MP Shailesh Vara said: "I hope Michael Lynch will continue to be involved in some way because his record of success is something the new bigger PCT could learn from.

"I hope the decision not to appoint him had nothing to do with his robust defence of Huntingdonshire PCT."

Mr Djanogly also paid tribute to Mr Lynch's achievements. The real test of the new trust would be whether proposed super-surgeries for St Neots and St Ives - already delayed, he believed, by funds being diverted away from Huntingdonshire to prop up the loss-makers - went ahead soon, he told The Hunts Post.

The appointment of the new chairman is due to be announced on Friday.

In his letter of resignation, Mr Lynch wished the new trust and its chairman success "in overcoming what I know will be a huge challenge in delivering the same level of service improvement and financial rigour that we achieved consistently in Huntingdonshire PCT".

He outlined some of the principal achievements of the Hunts trust in the past five years, including:

* Three new surgeries (Huntingdon, St Neots and Little Paxton) and a new branch surgery at Bluntisham.

* The new £10million Oak Tree Primary Care Centre that becomes operational this month.

* An increase in the number of GPs from 87 to 146.

* A start on development of a £7.5million children's centre, to open for early in 2007.

* Increased access to NHS dental services for over 22,000 new patients in the past 12 months.

* Introduction of the only integrated acute and community children's service in the country which had earned two Charter Marks since.

* Operation and management of the Huntingdonshire NHS out of hours service, considered the most successful and most efficient in East Anglia.

* Initiating practice based commissioning in October 2005, a year ahead of the NHS published timetable.

* Supporting local GPs in setting-up HuntsComm, a new GP-led primary care commissioning organisation comprising all but one GP practices in Huntingdonshire.

Mr Lynch added: "Many other initiatives are by themselves much less spectacular, but when combined and aligned, delivered a step-change not just in delivery of services to patients but also in patients' satisfaction with the NHS.

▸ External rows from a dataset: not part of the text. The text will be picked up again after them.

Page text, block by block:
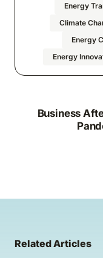
Energy
Climate
Energy
Energy
Business
Related Articles

"In Huntingdonshire, all this was delivered within budget year-on-year against patient expectations that have been rising continually with each service improvement.

"Year on year we also managed financially to support Hinchingbrooke Health Care NHS Trust, not only with its new developments, but with its year-to-year difficulties in achieving balance," he wrote.

"That is a tribute not just to the staff of the PCT, but also to the willing and effective collaboration of partners within and outside the NHS. Development of these successful partnerships has been key to the success of the Huntingdonshire PCT that has not always been replicated elsewhere," he reminded NHS managers.

"Had you wished me to build on those achievements as chairman of the new Cambridgeshire PCT, I would have wished to protect the level of service we have been able to provide in Hunts and extend it to improve NHS provision for other parts of the county, where the level of service has hitherto been achieved only by spending considerably more money than the taxpayer was willing to make available.